Years ago, the thought of buying clothes or shoes online seemed unlikely. After all, there are certain types of products that logic would dictate need to be purchased in person.
But today, there are few products that aren’t purchased online, and even big-ticket items like cars could soon be routinely purchased sight unseen through the web.
While auto companies and dealerships use the web extensively to market the cars they sell, purchases that don’t involve a visit to a showroom are still relatively uncommon, and not just because consumers won’t make such a large purchase over the internet.
Instead, one of the biggest barriers to online car sales is financing. Since most auto purchases are financed, consumers can’t just make a payment online for some brand new wheels. Instead, most need to line up financing, a step that is often completed at the dealership.
But that could soon change thanks to the help of fintech, which has fueled the growth of online lending and turned it into a multi-billion dollar business.
Ford, one of the largest auto companies in the world, last week announced a deal with AutoFi, a San Francisco fintech startup. AutoFi’s platform allows dealerships to sell cars to customers online by bringing the financing component of the purchase process online.
When a customer at a dealership using AutoFi is ready to purchase a vehicle, they can complete an application through AutoFi’s platform. AutoFi shops applications to its network of lenders, and once a lender and financing offer is selected, allows customers to complete the financing process digitally.

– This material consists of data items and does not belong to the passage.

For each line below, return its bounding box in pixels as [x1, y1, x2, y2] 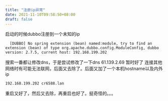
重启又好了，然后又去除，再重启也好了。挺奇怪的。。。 [5, 90, 116, 96]
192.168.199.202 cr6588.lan [5, 81, 65, 86]
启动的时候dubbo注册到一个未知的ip [5, 31, 80, 37]
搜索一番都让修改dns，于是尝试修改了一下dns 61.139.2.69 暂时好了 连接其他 [5, 59, 162, 65]
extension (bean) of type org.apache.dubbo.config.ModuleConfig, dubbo [5, 46, 159, 51]
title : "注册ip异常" [5, 7, 45, 13]
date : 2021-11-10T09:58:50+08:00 [5, 12, 76, 17]
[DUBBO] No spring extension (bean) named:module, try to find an [10, 41, 152, 46]
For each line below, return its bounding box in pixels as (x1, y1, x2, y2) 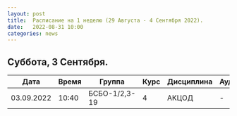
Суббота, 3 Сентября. (7, 56, 109, 67)
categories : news (7, 30, 59, 37)
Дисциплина (166, 77, 213, 86)
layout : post (7, 10, 46, 18)
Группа (99, 77, 125, 86)
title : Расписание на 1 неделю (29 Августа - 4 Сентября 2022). (7, 17, 203, 24)
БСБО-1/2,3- (88, 89, 136, 98)
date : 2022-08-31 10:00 (7, 23, 83, 30)
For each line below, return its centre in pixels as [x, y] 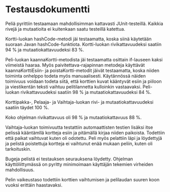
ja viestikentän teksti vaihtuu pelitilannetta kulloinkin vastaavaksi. [74, 87]
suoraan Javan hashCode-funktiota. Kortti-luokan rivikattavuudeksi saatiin [83, 44]
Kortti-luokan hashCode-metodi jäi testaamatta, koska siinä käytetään [78, 39]
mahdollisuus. [20, 170]
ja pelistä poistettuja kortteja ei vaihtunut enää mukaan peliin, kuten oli [79, 143]
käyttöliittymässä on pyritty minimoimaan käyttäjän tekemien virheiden [79, 164]
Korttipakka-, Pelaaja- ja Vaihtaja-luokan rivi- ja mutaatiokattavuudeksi [79, 102]
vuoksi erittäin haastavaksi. [34, 185]
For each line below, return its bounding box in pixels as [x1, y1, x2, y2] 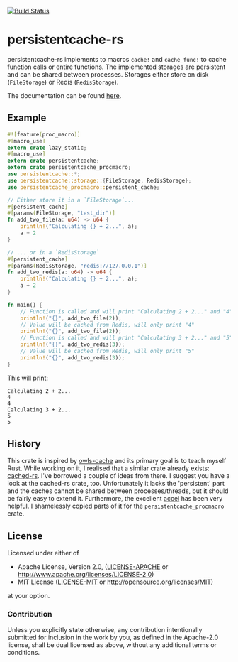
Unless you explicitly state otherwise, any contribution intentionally [7, 625, 203, 634]
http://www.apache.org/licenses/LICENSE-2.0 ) [17, 570, 154, 579]
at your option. [7, 592, 50, 600]
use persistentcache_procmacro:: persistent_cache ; [7, 183, 160, 191]
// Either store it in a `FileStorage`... [7, 196, 135, 204]
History [7, 438, 41, 450]
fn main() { [7, 301, 42, 308]
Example [7, 112, 47, 124]
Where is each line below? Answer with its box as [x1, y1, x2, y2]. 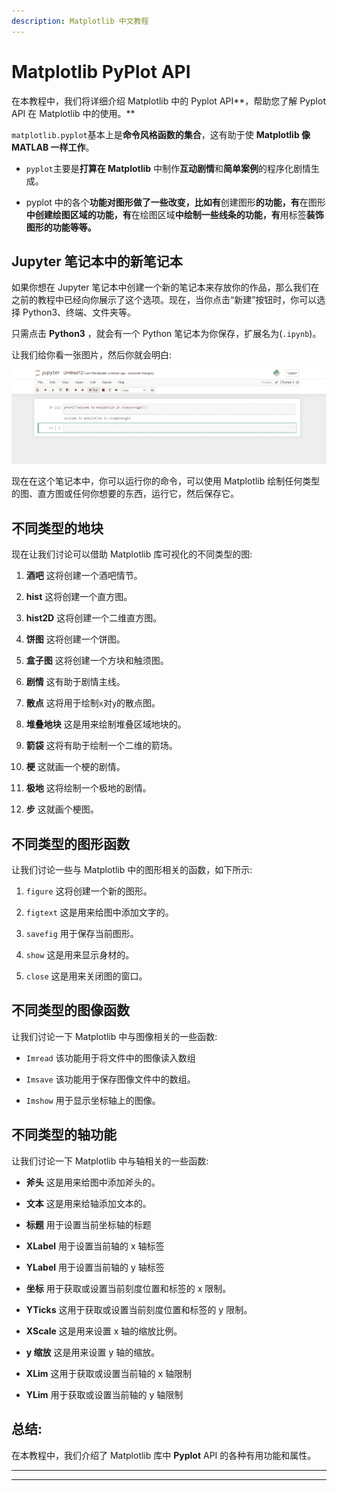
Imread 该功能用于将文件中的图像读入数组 [25, 1051, 196, 1064]
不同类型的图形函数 [11, 835, 130, 852]
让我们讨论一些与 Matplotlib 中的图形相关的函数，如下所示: [11, 864, 253, 876]
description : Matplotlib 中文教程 [11, 16, 149, 26]
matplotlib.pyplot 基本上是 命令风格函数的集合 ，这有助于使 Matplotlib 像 [11, 128, 311, 140]
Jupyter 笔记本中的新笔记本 [11, 253, 183, 270]
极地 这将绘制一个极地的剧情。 [25, 782, 152, 794]
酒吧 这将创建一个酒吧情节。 [25, 570, 143, 582]
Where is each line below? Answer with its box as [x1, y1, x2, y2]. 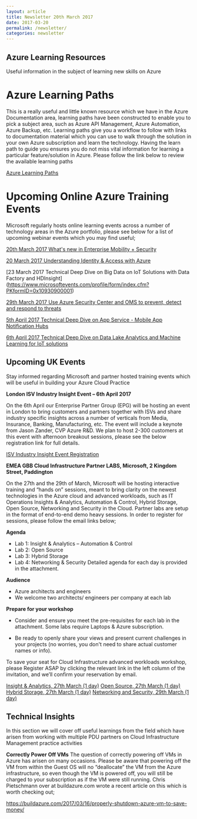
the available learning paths [6, 158, 74, 165]
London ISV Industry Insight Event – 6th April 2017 [6, 390, 131, 397]
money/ [6, 806, 25, 813]
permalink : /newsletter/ [6, 25, 67, 31]
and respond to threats [6, 305, 62, 312]
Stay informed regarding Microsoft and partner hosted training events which [6, 373, 191, 380]
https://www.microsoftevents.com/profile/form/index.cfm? [8, 280, 150, 288]
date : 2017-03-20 [6, 19, 49, 25]
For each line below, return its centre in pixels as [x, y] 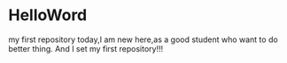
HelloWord [48, 15]
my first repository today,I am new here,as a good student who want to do [143, 39]
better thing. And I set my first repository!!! [86, 48]
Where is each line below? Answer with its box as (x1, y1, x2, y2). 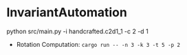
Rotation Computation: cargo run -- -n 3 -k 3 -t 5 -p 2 (16, 40, 181, 48)
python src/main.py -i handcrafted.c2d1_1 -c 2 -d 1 (6, 27, 148, 35)
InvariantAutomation (6, 5, 128, 20)
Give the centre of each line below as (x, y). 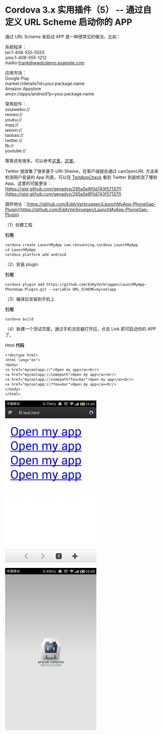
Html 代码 (15, 345)
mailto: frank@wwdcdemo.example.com (45, 63)
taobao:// (14, 135)
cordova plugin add (25, 284)
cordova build (19, 319)
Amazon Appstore (23, 89)
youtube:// (15, 151)
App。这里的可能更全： (28, 183)
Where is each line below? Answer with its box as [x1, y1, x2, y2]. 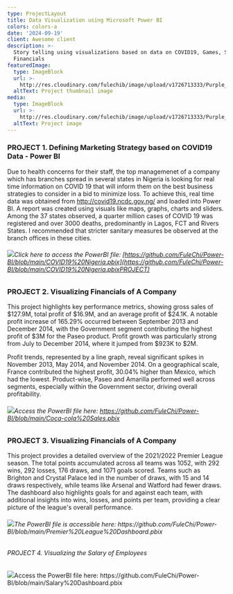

While some states have laws requiring customers to sign paperwork in person at the dealership when they purchase a new car, Ford’s agreement with AutoFi, which includes an investment in the company, will help pave the way for true online car sales.
That not only has the potential to upend the car-buying experience, but in time it could even reshape the auto industry given that many consumers aren’t fans of the car-buying experience offered by dealerships today.
In fact, Ford itself notes that a new Harris Poll study it commissioned found that “83% of Americans say they would like to spend as little time at the dealership as possible when shopping for or buying a car,” which might explain why even dealerships themselves are open to technological change.
As Rick Ricart, VP of sales and marketing at Ricart Ford, the first dealership to launch Ford’s AutoFi pilot, stated, “Technology is transforming just about every type of financed consumer purchase, and this new digital capability will help make that change for automotive purchases and deliver great experiences.”
No market untouched
Ford’s agreement with AutoFi also demonstrates the extent to which fintech continues to impact virtually every segment of the finance sector. From consumer loans to real estate, there are few segments of finance that fintech upstarts are not active in.
Because of the way cars are sold, and how financing is a huge profit center for auto dealerships, auto lending is a arguably a tougher one for fintechs to crack. But the rewards could be huge.
As Dow Jones Newswires’ Peter Rudgeair notes, there are more than $1trn in outstanding auto loans in the US, and in Q3 of last year auto lenders tied a record by financing $150bn in auto purchases. So expect more fintech activity in this space, as well as in other lucrative niche financing markets.